What you did was Forced Socialization. Forced Socualization is a method of bonding with your rat by forcing him to stay with you. Typically forced socialization is made over a short time (less than a hour at the time, many days in a row IF needed), but there's no rule as to how long it can be done, and your experience is a great example of that. Looks like you incorporated some variation of Trust Training here too (I read your other posts), but mostly Forced Socialization. Now, your rat knows that you care deeply about him and that he can count on you to help him when things are tough


----------



## Fayrie

Okay  I'm just glad it worked well for us. Hes being a but head always and this 24 hour monitoring thing is seeming to have to last longer than i though it would. Its funny he went from evil genious to sweet butthead in like 48 hours. My only complaint is i wish he wasn't on such a hard painkiller for the process, i hope he still acts the same when its out of his system.


----------



## Gribouilli

Fayrie said:


> Okay  I'm just glad it worked well for us. Hes being a but head always and this 24 hour monitoring thing is seeming to have to last longer than i though it would. Its funny he went from evil genious to sweet butthead in like 48 hours. My only complaint is i wish he wasn't on such a hard painkiller for the process, i hope he still acts the same when its out of his system.


The importance is that it worked for you Being on hard painkillers might have help by making him more docile than he would have been, but if you continue to spend lots of time with him, the trust and love will stay and actually get much stronger. All methods are just to kick start your rats into wanting to spend time with you and trusting you, BUT if you don't actually continue to spend quality time with them, nothing will work. You got to see rats much more like small dogs, and not big hamster would summarize it well in my opinion Rats are pretty much as smart as dogs, and I had rats that were much smarter than any of my grandma's dogs, LOL.


----------



## MrsWeasley

Okay so I feel like I'm doing some kind of weird mix between trust and immersion. Mostly for Fred's benefit, but I also don't know exactly what kind of interaction they got from people. I know all the people where I got them would never be intentionally careless or cruel, but they also have some volunteers that help out and ignorance is bliss for them, but maybe not the rats they're handling. They seem trusting enough, but who knows. I let them run back into their cage if they want, but George eventually always chooses to hang out with me. He runs around, tries to initiate play with me, and even displays immersion behavior himself. He's much easier to engage on all levels. I've even let him use his teeth a bit because I recognize how careful he's being and it's all play and testing out. Currently we are working on belly touching and picking up (which he's SO much calmer for now), but I can see a good (real) immersion session working for him. 

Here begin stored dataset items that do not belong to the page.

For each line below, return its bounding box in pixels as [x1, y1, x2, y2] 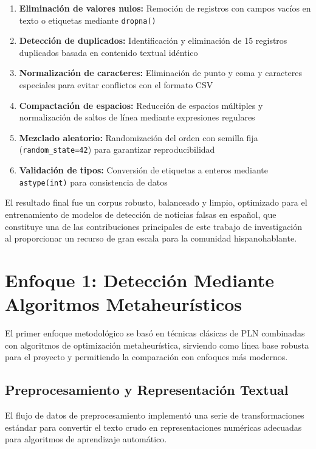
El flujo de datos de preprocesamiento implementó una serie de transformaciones [5, 408, 304, 421]
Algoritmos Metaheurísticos [5, 291, 242, 316]
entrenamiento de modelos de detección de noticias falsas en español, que [5, 207, 276, 220]
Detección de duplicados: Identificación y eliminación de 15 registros [19, 34, 287, 47]
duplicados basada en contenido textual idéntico [19, 46, 198, 58]
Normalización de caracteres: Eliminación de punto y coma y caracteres [19, 66, 303, 79]
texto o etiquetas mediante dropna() [19, 13, 156, 26]
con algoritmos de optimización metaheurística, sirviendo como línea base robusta [5, 338, 309, 351]
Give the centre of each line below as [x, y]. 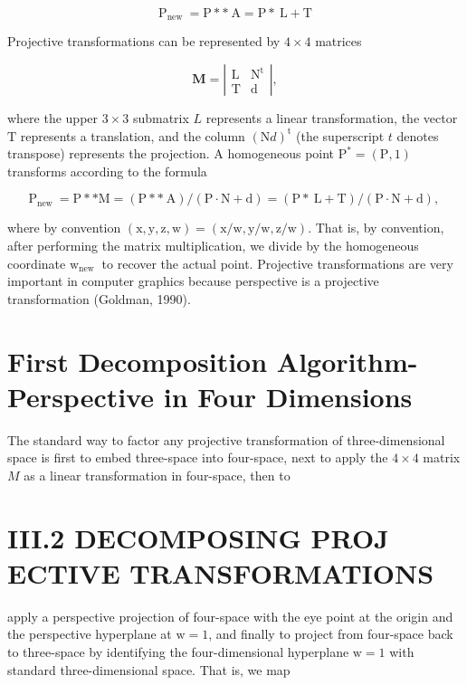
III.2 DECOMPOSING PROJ [198, 537]
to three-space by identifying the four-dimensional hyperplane [178, 651]
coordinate [37, 263]
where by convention [64, 228]
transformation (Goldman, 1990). [99, 298]
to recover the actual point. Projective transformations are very [277, 263]
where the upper [53, 118]
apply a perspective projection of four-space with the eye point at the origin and [230, 616]
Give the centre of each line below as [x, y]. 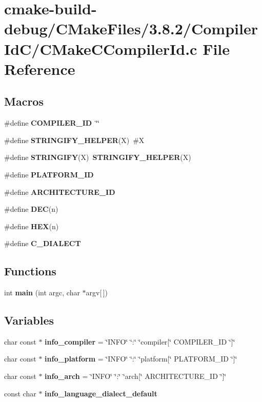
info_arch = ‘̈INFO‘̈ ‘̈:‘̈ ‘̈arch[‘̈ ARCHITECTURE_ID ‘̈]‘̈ [136, 376]
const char [20, 393]
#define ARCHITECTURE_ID [60, 192]
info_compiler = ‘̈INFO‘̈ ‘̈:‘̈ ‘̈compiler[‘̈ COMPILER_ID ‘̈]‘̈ [140, 341]
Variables [29, 320]
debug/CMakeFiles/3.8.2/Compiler [131, 28]
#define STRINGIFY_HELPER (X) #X [74, 140]
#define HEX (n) [32, 226]
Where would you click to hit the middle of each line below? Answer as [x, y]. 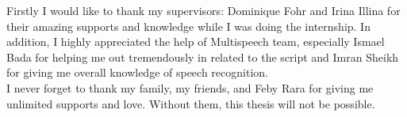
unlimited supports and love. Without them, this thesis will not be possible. [191, 103]
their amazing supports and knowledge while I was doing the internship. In [188, 26]
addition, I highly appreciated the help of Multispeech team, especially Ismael [196, 42]
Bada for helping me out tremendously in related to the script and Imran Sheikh [203, 57]
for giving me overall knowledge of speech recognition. [137, 72]
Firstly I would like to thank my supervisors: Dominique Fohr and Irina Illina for [203, 10]
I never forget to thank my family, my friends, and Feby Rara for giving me [190, 87]

Then there's Fred.... Freddie makes me sad. He doesn't really have any interest in playing with me, but is very engaged with George. He also uses his teeth on me more and I get a vibe that it's not exactly friendly, more nervous and testing. He doesn't really want to come out if he feels I'm paying a lot of attention to what he's doing. I'm almost thinking some forced socialization might be in order. Thank god we're going into hoodie season! I got a video of myself trying to interact with Freddie, but I have to figure out a way to upload it. In the mean time here is a picture that really shows you their dynamics. (Notice that George is much smaller, lol!)


----------



## Rat Daddy

Actually, as was pointed out in the prior post, forced socialization was typically done in short sessions... less than an hour at a time. By the time you started to make progress you put your rat back into the cage and started all over the next day, rinse and repeat.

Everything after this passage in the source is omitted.